Washington, DC - On Tuesday, the White House reiterated the Obama administration's support of a tool which consumer advocates say is essential to fixing the economy. A handful of Democratic senators have joined with Republicans and industry lobbyists to oppose the measure, stalling the bill's progress.
The judicial loan modification, or "cram down" provision of S. 61 - the Helping Families Save Their Homes in Bankruptcy Act of 2009 - would empower bankruptcy judges to adjust a borrower's mortgage during bankruptcy proceedings. Currently, a bankruptcy judge can change the terms of other debts such as mortgages on vacation homes, liens on boats and credit card debt, but cannot touch primary residence mortgages.
Also see: A Fight Rages Over a Tool Called "Cram Down"
According to consumer advocacy groups, the judicial loan modification power would compel banks and their middlemen to work with borrowers to adjust unsustainable mortgages before bankruptcy and would help to reduce the growing wave of foreclosures sweeping the country.
March 2009 was a record month for foreclosures. The rate of foreclosure jumped 17 percent from February and was up 46 percent from March 2008, according to RealtyTrac. Roughly 5.4 million homeowners were at least one month behind in their mortgage payments, according to a Mortgage Bankers Association report in March.
The Obama administration strongly backs giving bankruptcy judges this power.
"The President continues to support balanced bankruptcy reform to permit judicial modifications of mortgages for borrowers who have run out of options," White House spokesman Nick Shapiro told Truthout, adding, "[the president] is working with the Congress to get a bill enacted."
The fight over this legislation has been broiling behind the scenes on Capitol Hill, with key senators from the president's own party refusing to support broad judicial modification powers.
Self-styled "centrist" senators, whose votes would be needed to overcome a filibuster, continue to hold up the bill. Various compromises to narrow the scope of the bill, which are favored by industry, have been floated, but a final deal has not been worked out.
Industry lobbyists argue that the judicial modification provision would raise interest rates on future mortgages and would further destabilize a fragile credit market.
Sen. Evan Bayh (D-Indiana), the leader of a 16-member coalition of so-called "moderate" Democrats in the Senate, has been leading the opposition inside the Democratic caucus, according to press reports.

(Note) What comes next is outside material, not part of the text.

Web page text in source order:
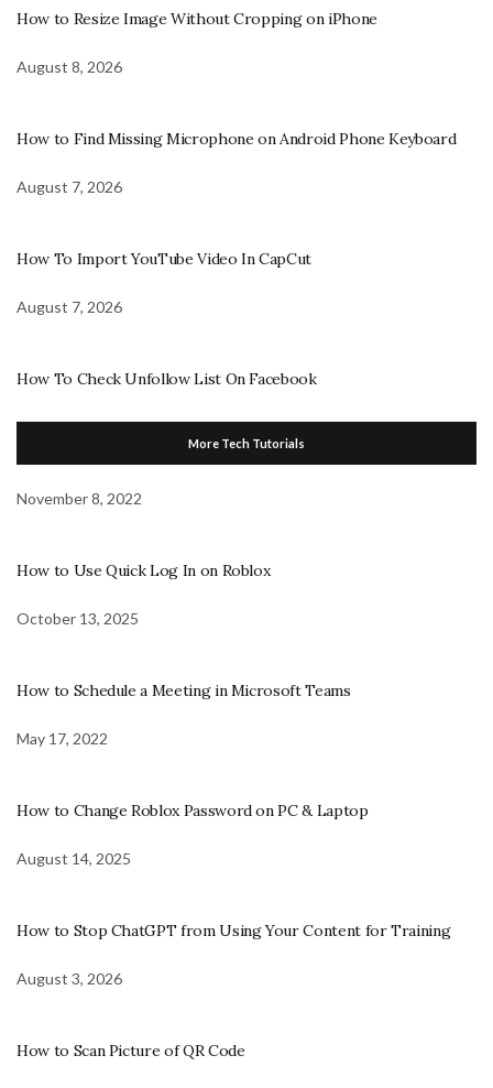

"Sen. Bayh believes it is important to alleviate the housing crisis, reduce the tide of foreclosures and provide relief to struggling homeowners. He is supportive of Sen. Durbin's efforts to reach an agreement and looks forward to seeing the proposal that eventually emerges," a spokesperson for Senator Bayh said in an emailed statement to Truthout. He declined to comment on a Business Week report that Senator Bayh has changed his position on judicial mortgage modification in the past year.
Sen. Richard Durbin (D-Illinois) has been championing judicial modification legislation and negotiating with industry and fellow senators to get a bill passed.
While a final compromise has not yet been reached, it appears that a bill granting the bankruptcy judges broad power to modify mortgages does not have the votes to pass at this time. Previous reporting by Truthout indicates that at least one of the 58 Senate Democrats, Sen. Ben Nelson of Nebraska, opposes granting such power. A report from the Capitol Hill newspaper Roll Call indicates that Republicans have not been involved in the recent negotiations.
Senate majority leader Harry Reid has so far been unwilling to force the hand of Senate Republicans who continue to threaten to filibuster every contentious piece of Democratic legislation. Congressional observers believe that Republicans would likely pay a high political price for blocking legislation aimed at aiding homeowners. The 58-member Democratic caucus has the numbers to reach the simple majority threshold needed to pass the legislation if unified.
David Berenbaum, executive vice president for the National Community Reinvestment Coalition, an association of community organizations who advocate for fair lending practices and consumer protection, has been lobbying senators in an attempt to get them to support a "strong bill."
"We believe that [judicial modification] is a very important antidote to the foreclosure crisis and we are very concerned that it is stalled right now in the Senate ... All the advocates for strong consumer protection are walking the halls of Congress now, trying to ensure a strong bill. Of course the industry representatives who outnumber the advocates are out doing the same," Berenbaum said, adding "The Senate is historically a more 'collegial' body than the House of Representatives and so they keep much of their discussion very confidential."